魏大將軍曹真督洛陽之兵南下,攻魯山,月余破之,守將王濤戰死,司馬懿痛失一臂。大司馬曹休率汝南兵馬,攻葉縣,破之,兵進博望。左將軍張合率長安大軍,破儷縣,駐兵鎮平。三路大軍匯齊,大有一鼓作氣,攻占宛城之意。
本來就是火燒眉毛的時候,又有軍報傳來,原本按兵不動的荊州郭淮也提兵北上,進駐新野。宛城只有不足十萬兵馬,應付三路魏軍已是頗感覺吃力,聽到郭淮的荊州軍也要來分杯羹,宛城眾將不禁憂心忡忡,有些貪生怕死之人便已經在預謀後路。
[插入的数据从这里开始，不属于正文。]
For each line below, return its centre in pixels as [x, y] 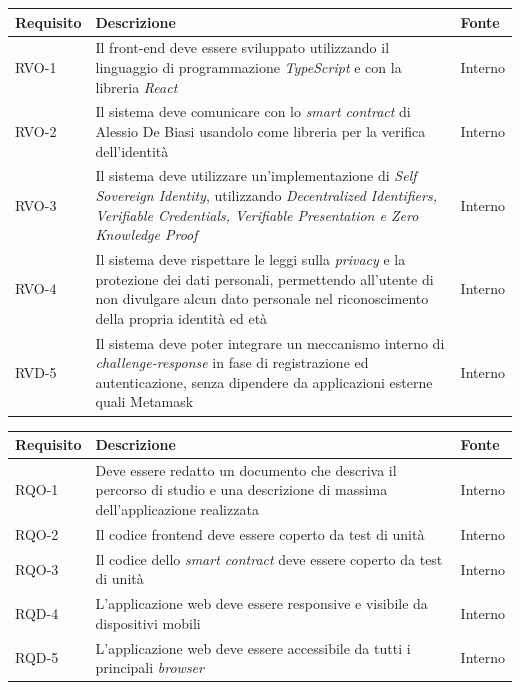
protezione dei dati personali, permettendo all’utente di [264, 278]
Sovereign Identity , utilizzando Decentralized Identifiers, [266, 195]
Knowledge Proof [146, 234]
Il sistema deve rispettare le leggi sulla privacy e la [250, 259]
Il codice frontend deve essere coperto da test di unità [260, 533]
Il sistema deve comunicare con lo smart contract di [253, 111]
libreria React [136, 86]
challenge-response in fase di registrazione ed [232, 362]

城中大戶雖然不敢明目張胆地攜財逃亡,但私下也有不少在挖地埋金,只有鎮南將軍府中卻是一片安寧,看不出任何驚慌錯亂的徵兆。
司馬懿坐在主位,若有所思,右手不住地捋著自己的鬍鬚,大約是想得太入神,偶爾用力過度,扯下一根兩根鬍鬚飄落在地,也渾然不覺。下面分坐著五人,長子司馬師,次子司馬昭,二人在當年曹操欲圖宛城之時,小小年紀便用計擒殺自己的親伯父司馬朗。現在經過十年的歷練,也都成了足以獨擋一面的後起之秀。餘下三人分別是司馬懿鍾愛的弟子鄧艾,心腹部將戴陵以及投靠而來的臧霸之子,臧艾。各人表情不一,卻都出奇的安靜,似乎都在等候司馬懿的決定。
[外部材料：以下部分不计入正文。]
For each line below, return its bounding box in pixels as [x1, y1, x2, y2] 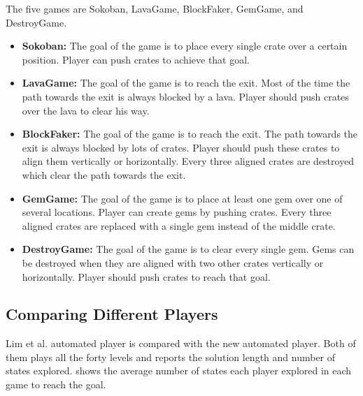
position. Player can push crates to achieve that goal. [22, 52, 250, 66]
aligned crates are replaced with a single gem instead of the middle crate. [22, 218, 336, 233]
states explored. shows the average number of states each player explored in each [6, 363, 352, 378]
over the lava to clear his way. [22, 103, 150, 117]
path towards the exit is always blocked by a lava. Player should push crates [22, 89, 349, 103]
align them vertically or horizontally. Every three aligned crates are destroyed [22, 154, 355, 168]
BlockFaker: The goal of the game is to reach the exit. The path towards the [22, 126, 358, 141]
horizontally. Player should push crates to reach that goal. [22, 269, 271, 284]

「父親。」司馬昭最先打破房中的沉默,道:「如今戰事不利,不妨先忍辱求全,孩兒願代兄長前往成都。」
司馬懿這才抬眼看向眾人,面無表情地問道:「汝等可還有別的意見?」目光卻有意無意地停留在鄧艾的身上。鄧艾知道老師是在詢問自己的意思,只得起身輕嘆道:「二公子願代兄冒險,其心可嘉。只是公子這一去,老師便要受制於人,想要東山再起,便十分困難了。弟子愚見,不妨再等些時日。」
「還要再等?」司馬昭頗不以為然,爭道:「且不說曹真的大軍明日就要兵臨城下,便是郭淮的期限也只在今日,使者就在外廳等候。若再推託不允,只怕荊州兵馬也要在背後捅我們一刀。」鄧艾被他一頓搶白,又不見司馬懿有任何表示,只好默然坐下,不復再言。
司馬昭見鄧艾退開,便又繼續道:「魏武在時,父親鎮守宛城,便被視為心腹之患。如今魏主大興甲兵三十萬,必欲得之而甘心。鄧兄總以為蜀漢李蘭一旦出兵,曹睿便會移兵長安,但現在隴西戰事已起,卻不見曹真有任何退兵的跡象,反而越戰越狠,越攻越急。大約魏主有心先取宛城,再保長安。宛城軍力實不能與曹魏相抗衡,父親何不就暫且應了李蘭,歸順蜀中,以求自保?」
司馬懿聽著愛子滔滔暢言,也不禁微微點頭。宛城與魏,蜀接壤,離吳之淮南也相去不遠,若魏攻則聯吳蜀,若蜀侵則復歸曹魏,以宛城地位之重要,不論哪一國都不會坐視此地落入他國之手。回想當年自己奪戰宛城,便是想藉此在三國的夾縫之間,求得一席之地,再圖稱霸大業。這些年以來,都證明司馬懿的想法是很正確的,以曹操之奸詐,曹丕之陰險都不敢輕易加兵宛城。十餘年,司馬懿內施明政,外修甲兵,只望有朝一日,曹魏與蜀漢或者東吳先開戰,自己能坐收漁人之利。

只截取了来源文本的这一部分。